Ford’s still keen on its mission of delivering a fleet of self-driving vehicles in operation by 2021, but there remain significant technical hurdles to overcome between now and then. Ford’s chief program engineer for autonomous vehicle development Chris Brewer detailed some of the biggest challenges his team needs to take on to ensure its self-driving cars can take the road — safely — in time for the company to meet its goals.
Brewer wrote about making sure the car components of the self-driving vehicle are still a car in terms of safety, redundancy and reliability. For one, there has to be some kind of steering control system that relies on simple mechanical control in case a power-steering system in a self-driving car fails — a tricky proposition as there’s no physical steering wheel to turn.
With power steering, in a worst-case scenario that involves a total failure of the system, there’s always the option of a human driver just cranking the wheel more to directly control the angle of the wheels.

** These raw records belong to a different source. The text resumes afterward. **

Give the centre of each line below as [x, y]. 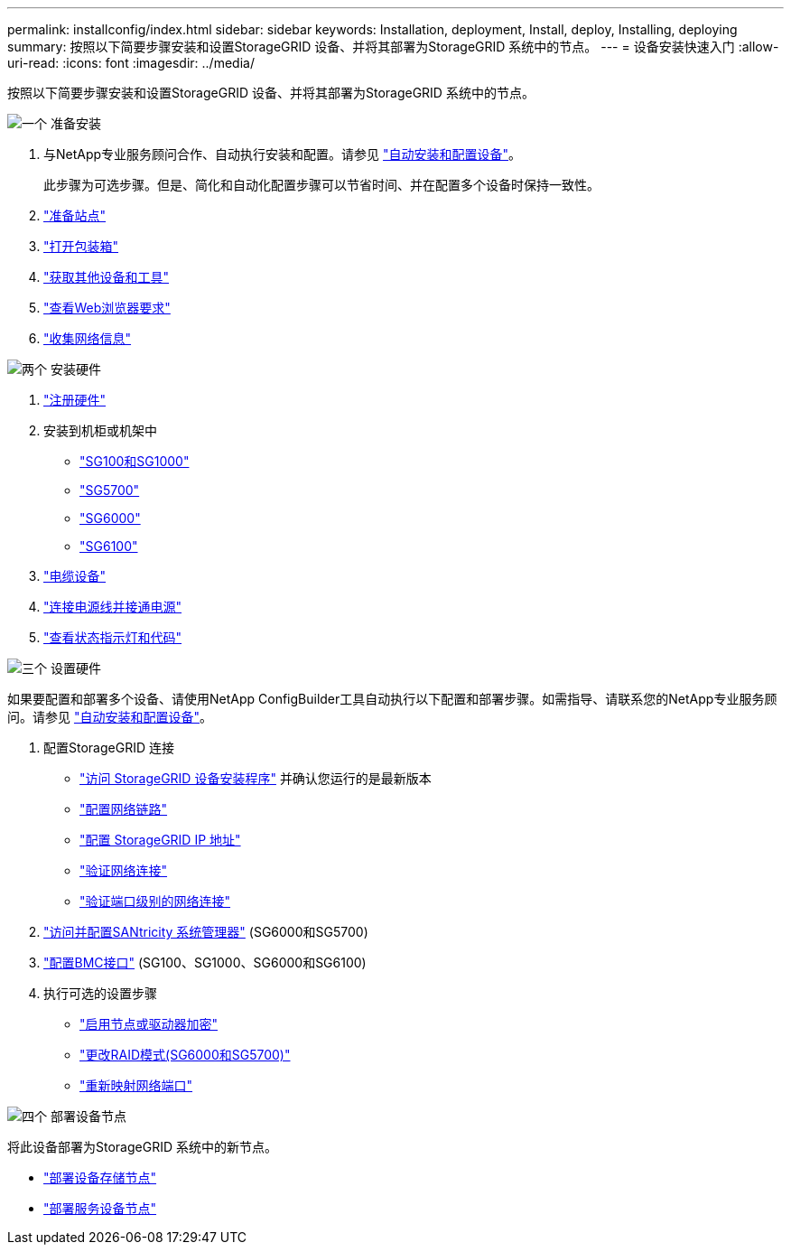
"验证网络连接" [124, 870]
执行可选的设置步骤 [100, 993]
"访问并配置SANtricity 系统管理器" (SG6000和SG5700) [206, 932]
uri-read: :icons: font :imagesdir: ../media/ [131, 63]
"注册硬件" [75, 400]
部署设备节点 [88, 1116]
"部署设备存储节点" [100, 1177]
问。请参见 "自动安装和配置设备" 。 [110, 717]
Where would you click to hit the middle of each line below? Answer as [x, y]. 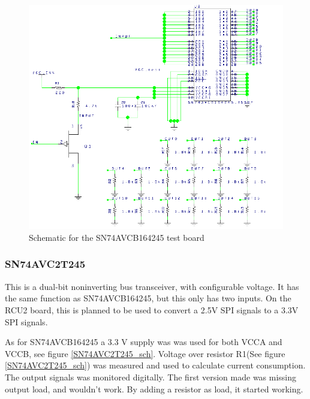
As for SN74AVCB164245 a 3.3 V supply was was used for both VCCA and [144, 342]
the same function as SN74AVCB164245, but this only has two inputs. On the [148, 298]
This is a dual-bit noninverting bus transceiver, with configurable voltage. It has [152, 286]
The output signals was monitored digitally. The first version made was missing [151, 377]
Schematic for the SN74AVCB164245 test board [117, 237]
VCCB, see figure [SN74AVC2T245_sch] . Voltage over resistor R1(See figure [145, 353]
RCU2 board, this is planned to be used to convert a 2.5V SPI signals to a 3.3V [152, 309]
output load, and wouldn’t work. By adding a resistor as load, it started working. [154, 389]

With a completely hidden drive control mechanism, where steering is controlled entirely via software, there’s still a need to figure out the best way to build in mechanical redundancy so the vehicle can be steered even when power steering gives out.
The other major challenge in terms of car hardware mentioned by Brewer is something that’s required of all equipment in vehicles in order to classify it as “automotive grade” — rigorous testing for endurance in a range of environmental conditions.

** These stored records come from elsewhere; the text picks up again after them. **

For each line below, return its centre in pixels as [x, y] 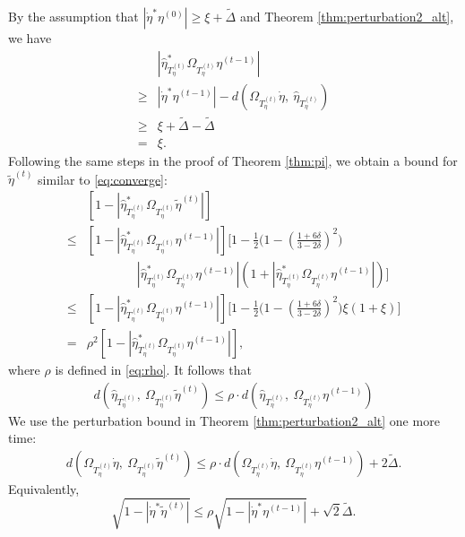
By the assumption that [73, 16]
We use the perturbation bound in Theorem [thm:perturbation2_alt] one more [224, 420]
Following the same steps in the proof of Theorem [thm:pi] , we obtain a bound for [233, 160]
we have [30, 38]
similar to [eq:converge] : [103, 179]
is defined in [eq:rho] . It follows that [153, 369]
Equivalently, [44, 488]
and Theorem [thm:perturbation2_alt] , [347, 16]
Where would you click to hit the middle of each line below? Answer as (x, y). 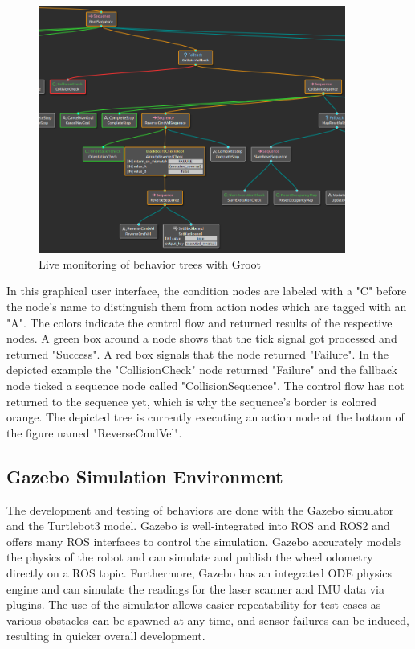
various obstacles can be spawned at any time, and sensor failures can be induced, (208, 620)
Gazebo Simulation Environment (145, 476)
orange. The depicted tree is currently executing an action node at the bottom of (205, 417)
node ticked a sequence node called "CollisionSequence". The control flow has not (205, 386)
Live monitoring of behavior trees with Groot (150, 263)
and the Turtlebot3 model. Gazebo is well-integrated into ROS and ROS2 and (198, 526)
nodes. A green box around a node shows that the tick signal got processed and (202, 338)
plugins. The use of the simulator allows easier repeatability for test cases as (194, 604)
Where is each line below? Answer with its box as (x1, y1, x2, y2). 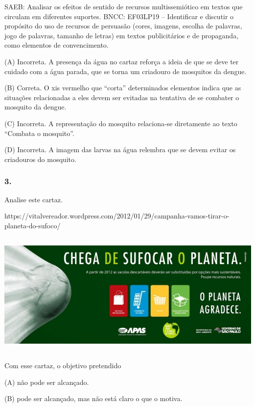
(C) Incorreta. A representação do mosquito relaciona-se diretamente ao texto (4, 118, 237, 128)
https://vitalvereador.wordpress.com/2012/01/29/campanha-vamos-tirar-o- (4, 211, 230, 221)
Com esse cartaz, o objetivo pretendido (4, 360, 121, 371)
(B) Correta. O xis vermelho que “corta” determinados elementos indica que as (4, 82, 241, 93)
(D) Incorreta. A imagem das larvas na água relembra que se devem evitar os (4, 144, 236, 155)
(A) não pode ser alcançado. (4, 377, 89, 387)
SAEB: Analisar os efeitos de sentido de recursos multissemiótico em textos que (4, 1, 243, 11)
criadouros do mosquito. (4, 154, 76, 164)

Cars aren’t like iPhones, held mostly in your pocket or bag, and often wrapped in protective casing; they’re exposed to the elements, both while driving and often while at rest as they’re parked in open-air driveways. That means building sensors and computing components that not only perform to expectations, but that are also built tough enough to endure long useful lives in extreme cold, rain, snow and desert heat.
These might not be the flashiest parts of self-driving car development — most attention is often directed at advances in neural networks and autonomous vehicle AI software. But it’s still interesting to see what Ford and its AV team believe are the big hardware challenges remaining that need to be solved between today and 2021.